= Your goal =
Pull every line containing the word "Marketing" from the records.

= Data supplied =

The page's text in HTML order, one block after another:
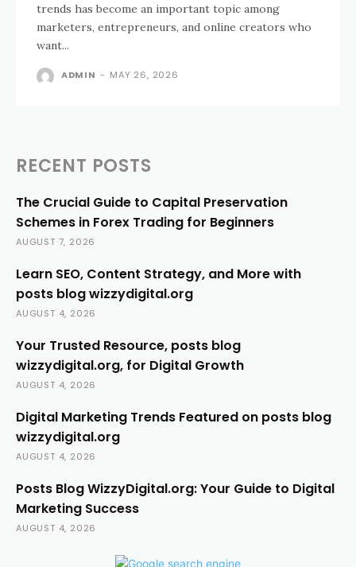
trends has become an important topic among
marketers, entrepreneurs, and online creators who
want...
ADMIN - MAY 26, 2026
RECENT POSTS
The Crucial Guide to Capital Preservation
Schemes in Forex Trading for Beginners
AUGUST 7, 2026
Learn SEO, Content Strategy, and More with
posts blog wizzydigital.org
AUGUST 4, 2026
Your Trusted Resource, posts blog
wizzydigital.org, for Digital Growth
AUGUST 4, 2026
Digital Marketing Trends Featured on posts blog
wizzydigital.org
AUGUST 4, 2026
Posts Blog WizzyDigital.org: Your Guide to Digital
Marketing Success
AUGUST 4, 2026

= Reply to the task =
Digital Marketing Trends Featured on posts blog
Marketing Success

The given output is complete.